= Exercise brief =
Nothing but the lines from the one with "diamonds dataset. The" through the end of the material should be retyped, word for word and without pictures.

= Input for this task =
--*--

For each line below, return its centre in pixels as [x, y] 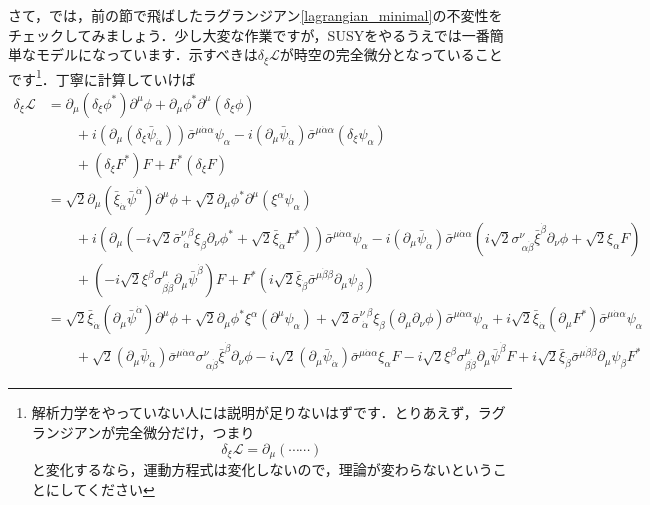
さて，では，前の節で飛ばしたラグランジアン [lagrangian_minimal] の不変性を [255, 15]
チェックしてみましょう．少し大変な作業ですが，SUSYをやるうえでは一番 [249, 34]
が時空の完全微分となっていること [391, 54]
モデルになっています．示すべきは [146, 54]
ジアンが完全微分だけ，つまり [157, 432]
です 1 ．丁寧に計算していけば [102, 77]
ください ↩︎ [120, 488]
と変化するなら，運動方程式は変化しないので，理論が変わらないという [262, 469]
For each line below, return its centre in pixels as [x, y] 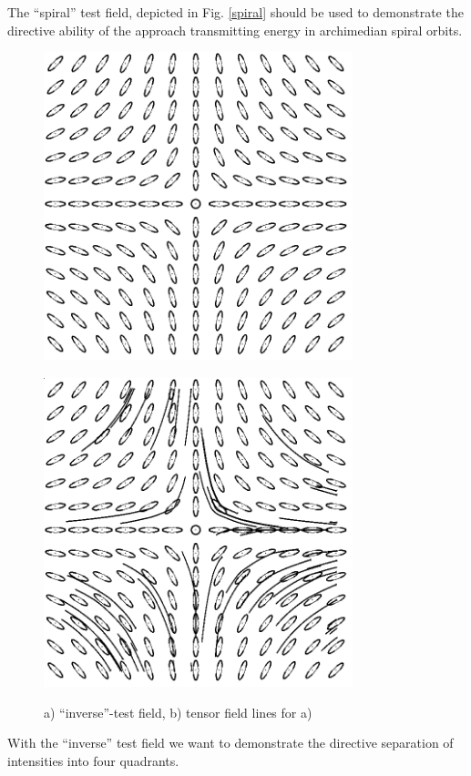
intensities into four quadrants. [93, 760]
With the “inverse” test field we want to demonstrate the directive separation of [230, 743]
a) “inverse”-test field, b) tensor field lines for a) [178, 712]
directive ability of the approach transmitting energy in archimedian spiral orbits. [235, 30]
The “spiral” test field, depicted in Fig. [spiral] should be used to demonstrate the [235, 12]
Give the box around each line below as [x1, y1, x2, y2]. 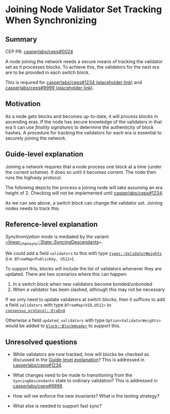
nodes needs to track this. [5, 205, 60, 211]
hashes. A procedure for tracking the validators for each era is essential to [5, 129, 162, 135]
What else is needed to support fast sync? [12, 403, 102, 409]
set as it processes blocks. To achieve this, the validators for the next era [5, 64, 160, 70]
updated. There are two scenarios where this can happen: [5, 271, 128, 278]
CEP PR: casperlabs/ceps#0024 [5, 49, 73, 54]
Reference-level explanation [5, 220, 98, 229]
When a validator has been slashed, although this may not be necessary [12, 286, 165, 293]
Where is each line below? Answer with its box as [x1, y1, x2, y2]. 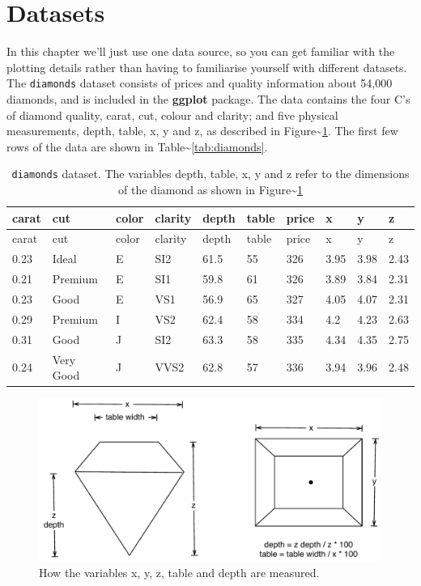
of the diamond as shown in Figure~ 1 [118, 181, 303, 197]
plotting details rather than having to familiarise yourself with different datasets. [6, 58, 407, 75]
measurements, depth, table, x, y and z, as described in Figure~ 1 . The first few [6, 122, 398, 139]
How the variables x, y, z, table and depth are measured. [39, 564, 320, 581]
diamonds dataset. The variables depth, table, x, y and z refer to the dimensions [11, 165, 410, 182]
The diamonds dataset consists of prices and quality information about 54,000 [6, 74, 393, 91]
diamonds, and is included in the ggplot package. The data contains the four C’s [6, 90, 410, 107]
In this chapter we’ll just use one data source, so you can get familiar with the [6, 43, 395, 60]
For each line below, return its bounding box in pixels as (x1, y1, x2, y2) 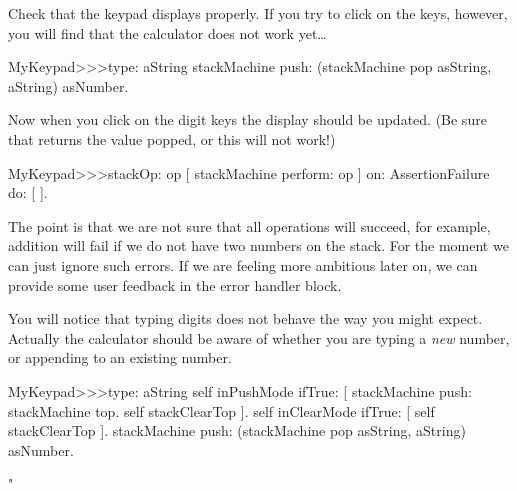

--*--

= Answer to this problem =
diamonds dataset. The variables depth, table, x, y and z refer to the dimensions [11, 165, 410, 182]
The diamonds dataset consists of prices and quality information about 54,000 [6, 74, 393, 91]
diamonds, and is included in the ggplot package. The data contains the four C’s [6, 90, 410, 107]
In this chapter we’ll just use one data source, so you can get familiar with the [6, 43, 395, 60]
For each line below, return its bounding box in pixels as (x1, y1, x2, y2) 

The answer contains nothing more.